WHAT TO WORK ON: Please transcribe every entry below exactly, without including the pictures.

Records from a data source:
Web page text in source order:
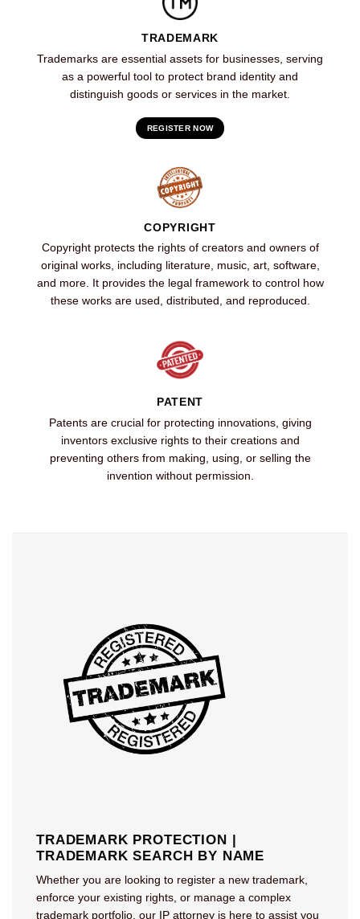
TRADEMARK
Trademarks are essential assets for businesses, serving
as a powerful tool to protect brand identity and
distinguish goods or services in the market.
REGISTER NOW
COPYRIGHT
Copyright protects the rights of creators and owners of
original works, including literature, music, art, software,
and more. It provides the legal framework to control how
these works are used, distributed, and reproduced.
PATENT
Patents are crucial for protecting innovations, giving
inventors exclusive rights to their creations and
preventing others from making, using, or selling the
invention without permission.
TRADEMARK PROTECTION |
TRADEMARK SEARCH BY NAME
Whether you are looking to register a new trademark,
enforce your existing rights, or manage a complex
trademark portfolio, our IP attorney is here to assist you
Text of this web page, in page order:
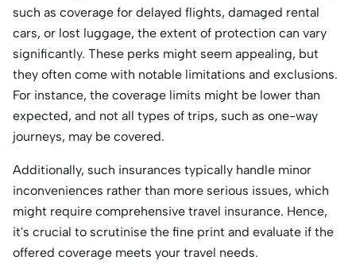
such as coverage for delayed flights, damaged rental
cars, or lost luggage, the extent of protection can vary
significantly. These perks might seem appealing, but
they often come with notable limitations and exclusions.
For instance, the coverage limits might be lower than
expected, and not all types of trips, such as one-way
journeys, may be covered.
Additionally, such insurances typically handle minor
inconveniences rather than more serious issues, which
might require comprehensive travel insurance. Hence,
it's crucial to scrutinise the fine print and evaluate if the
offered coverage meets your travel needs.
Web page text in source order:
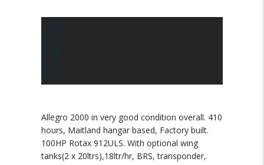
Allegro 2000 in very good condition overall. 410
hours, Maitland hangar based, Factory built.
100HP Rotax 912ULS. With optional wing
tanks(2 x 20ltrs),18ltr/hr, BRS, transponder,
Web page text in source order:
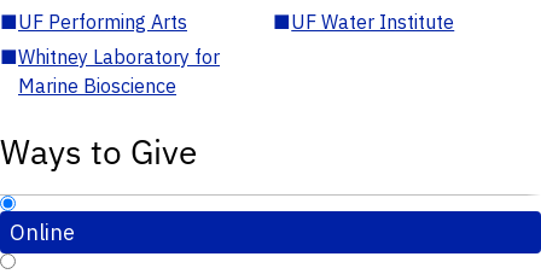
■UF Performing Arts ■UF Water Institute
■Whitney Laboratory for
Marine Bioscience
Ways to Give
Online
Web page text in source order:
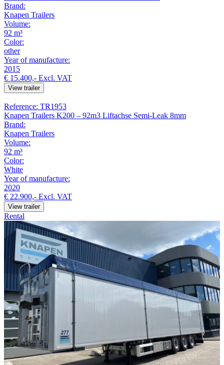
Brand:
Knapen Trailers
Volume:
92 m³
Color:
other
Year of manufacture:
2015
€ 15.400,- Excl. VAT
View trailer
Reference: TR1953
Knapen Trailers K200 – 92m3 Liftachse Semi-Leak 8mm
Brand:
Knapen Trailers
Volume:
92 m³
Color:
White
Year of manufacture:
2020
€ 22.900,- Excl. VAT
View trailer
Rental
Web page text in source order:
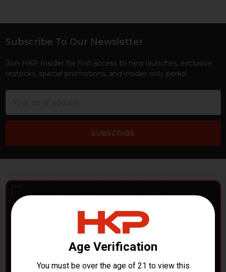
Footer
Subscribe To Our Newsletter
Join HKP Insider for first access to new launches, exclusive
restocks, special promotions, and insider-only perks!
POLICE DEPARTMENTS
– GOT H&K KITS OR
PARTS?
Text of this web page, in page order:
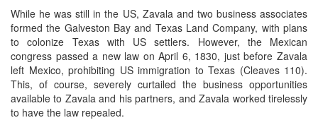
While he was still in the US, Zavala and two business associates
formed the Galveston Bay and Texas Land Company, with plans
to colonize Texas with US settlers. However, the Mexican
congress passed a new law on April 6, 1830, just before Zavala
left Mexico, prohibiting US immigration to Texas (Cleaves 110).
This, of course, severely curtailed the business opportunities
available to Zavala and his partners, and Zavala worked tirelessly
to have the law repealed.
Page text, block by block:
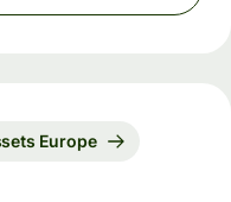
Europe
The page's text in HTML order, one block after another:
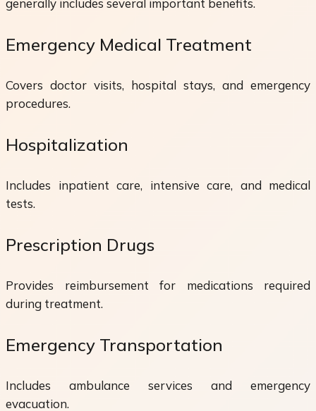
generally includes several important benefits.
Emergency Medical Treatment
Covers doctor visits, hospital stays, and emergency
procedures.
Hospitalization
Includes inpatient care, intensive care, and medical
tests.
Prescription Drugs
Provides reimbursement for medications required
during treatment.
Emergency Transportation
Includes ambulance services and emergency
evacuation.
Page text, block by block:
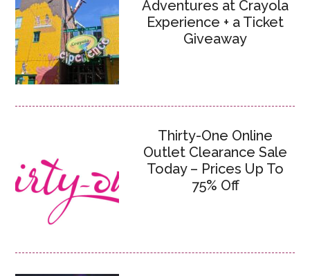
Adventures at Crayola
Experience + a Ticket
Giveaway
Thirty-One Online
Outlet Clearance Sale
Today – Prices Up To
75% Off
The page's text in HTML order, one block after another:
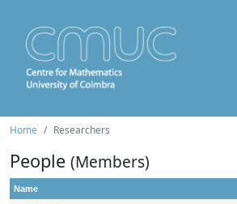
Home Researchers
People (Members)
Name
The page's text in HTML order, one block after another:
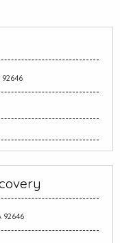
92646
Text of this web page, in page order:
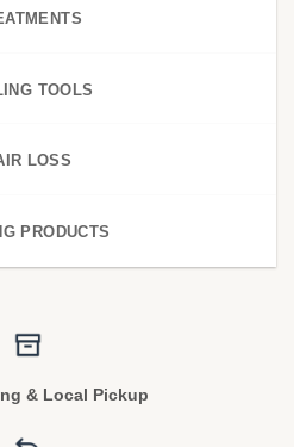
TOOLS
LOSS
PRODUCTS
& Local Pickup
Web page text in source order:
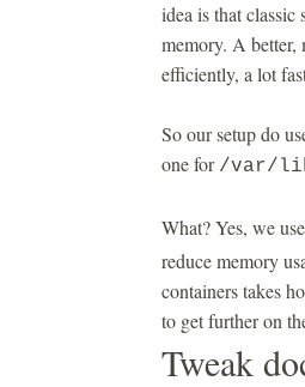
idea is that
memory. A better,
efficiently, a lot
So our setup do
one for /var/
What? Yes, we
reduce memory
containers takes
to get further on
Tweak
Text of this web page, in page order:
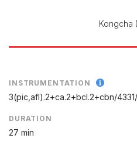
Kongcha
INSTRUMENTATION
3(pic,afl).2+ca.2+bcl.2+cbn/4331/
DURATION
27 min
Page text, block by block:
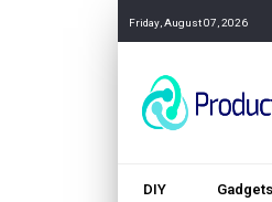
Friday, August 07, 2026
DIY Gadgets
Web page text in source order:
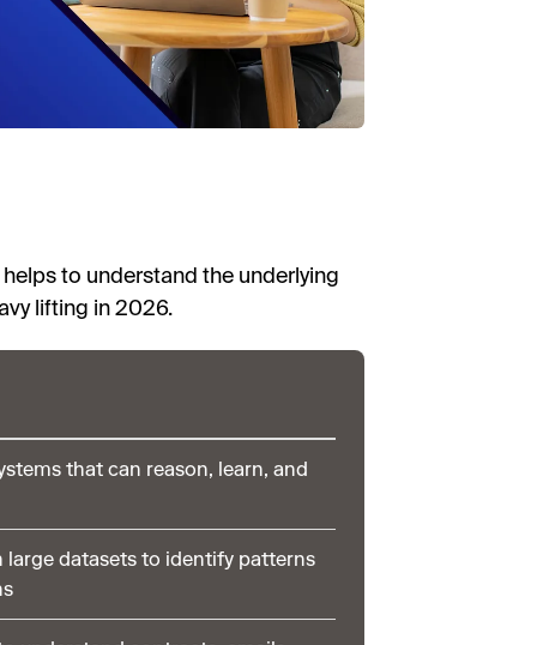
to understand the underlying
lifting in 2026.
that can reason, learn, and
large datasets to identify patterns
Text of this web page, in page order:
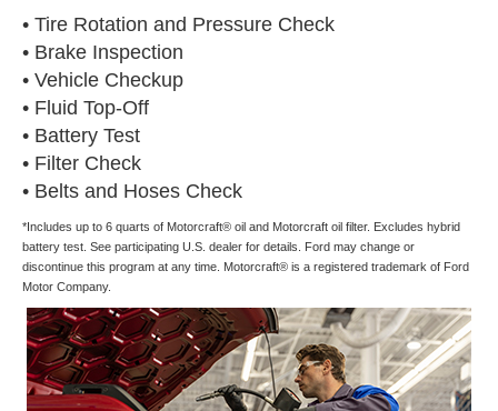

ANSWER FOR THIS EXERCISE:
Web page text in source order:
TRADEMARK
Trademarks are essential assets for businesses, serving
as a powerful tool to protect brand identity and
distinguish goods or services in the market.
REGISTER NOW
COPYRIGHT
Copyright protects the rights of creators and owners of
original works, including literature, music, art, software,
and more. It provides the legal framework to control how
these works are used, distributed, and reproduced.
PATENT
Patents are crucial for protecting innovations, giving
inventors exclusive rights to their creations and
preventing others from making, using, or selling the
invention without permission.
TRADEMARK PROTECTION |
TRADEMARK SEARCH BY NAME
Whether you are looking to register a new trademark,
enforce your existing rights, or manage a complex
trademark portfolio, our IP attorney is here to assist you
Text of this web page, in page order:
such as coverage for delayed flights, damaged rental
cars, or lost luggage, the extent of protection can vary
significantly. These perks might seem appealing, but
they often come with notable limitations and exclusions.
For instance, the coverage limits might be lower than
expected, and not all types of trips, such as one-way
journeys, may be covered.
Additionally, such insurances typically handle minor
inconveniences rather than more serious issues, which
might require comprehensive travel insurance. Hence,
it's crucial to scrutinise the fine print and evaluate if the
offered coverage meets your travel needs.
Web page text in source order:
Allegro 2000 in very good condition overall. 410
hours, Maitland hangar based, Factory built.
100HP Rotax 912ULS. With optional wing
tanks(2 x 20ltrs),18ltr/hr, BRS, transponder,
Web page text in source order:
■UF Performing Arts ■UF Water Institute
■Whitney Laboratory for
Marine Bioscience
Ways to Give
Online
Web page text in source order:
Brand:
Knapen Trailers
Volume:
92 m³
Color:
other
Year of manufacture:
2015
€ 15.400,- Excl. VAT
View trailer
Reference: TR1953
Knapen Trailers K200 – 92m3 Liftachse Semi-Leak 8mm
Brand:
Knapen Trailers
Volume:
92 m³
Color:
White
Year of manufacture:
2020
€ 22.900,- Excl. VAT
View trailer
Rental
Web page text in source order:
Footer
Subscribe To Our Newsletter
Join HKP Insider for first access to new launches, exclusive
restocks, special promotions, and insider-only perks!
POLICE DEPARTMENTS
– GOT H&K KITS OR
PARTS?
Text of this web page, in page order:
While he was still in the US, Zavala and two business associates
formed the Galveston Bay and Texas Land Company, with plans
to colonize Texas with US settlers. However, the Mexican
congress passed a new law on April 6, 1830, just before Zavala
left Mexico, prohibiting US immigration to Texas (Cleaves 110).
This, of course, severely curtailed the business opportunities
available to Zavala and his partners, and Zavala worked tirelessly
to have the law repealed.
Page text, block by block:
Europe
The page's text in HTML order, one block after another:
generally includes several important benefits.
Emergency Medical Treatment
Covers doctor visits, hospital stays, and emergency
procedures.
Hospitalization
Includes inpatient care, intensive care, and medical
tests.
Prescription Drugs
Provides reimbursement for medications required
during treatment.
Emergency Transportation
Includes ambulance services and emergency
evacuation.
Page text, block by block:
Adventures at Crayola
Experience + a Ticket
Giveaway
Thirty-One Online
Outlet Clearance Sale
Today – Prices Up To
75% Off
The page's text in HTML order, one block after another:
Home Researchers
People (Members)
Name
The page's text in HTML order, one block after another:
92646
Text of this web page, in page order:
TOOLS
LOSS
PRODUCTS
& Local Pickup
Web page text in source order:
idea is that
memory. A better,
efficiently, a lot
So our setup do
one for /var/
What? Yes, we
reduce memory
containers takes
to get further on
Tweak
Text of this web page, in page order:
Kongcha
INSTRUMENTATION
3(pic,afl).2+ca.2+bcl.2+cbn/4331/
DURATION
27 min
Page text, block by block:
Friday, August 07, 2026
DIY Gadgets
Web page text in source order:
to understand the underlying
lifting in 2026.
that can reason, learn, and
large datasets to identify patterns
Text of this web page, in page order:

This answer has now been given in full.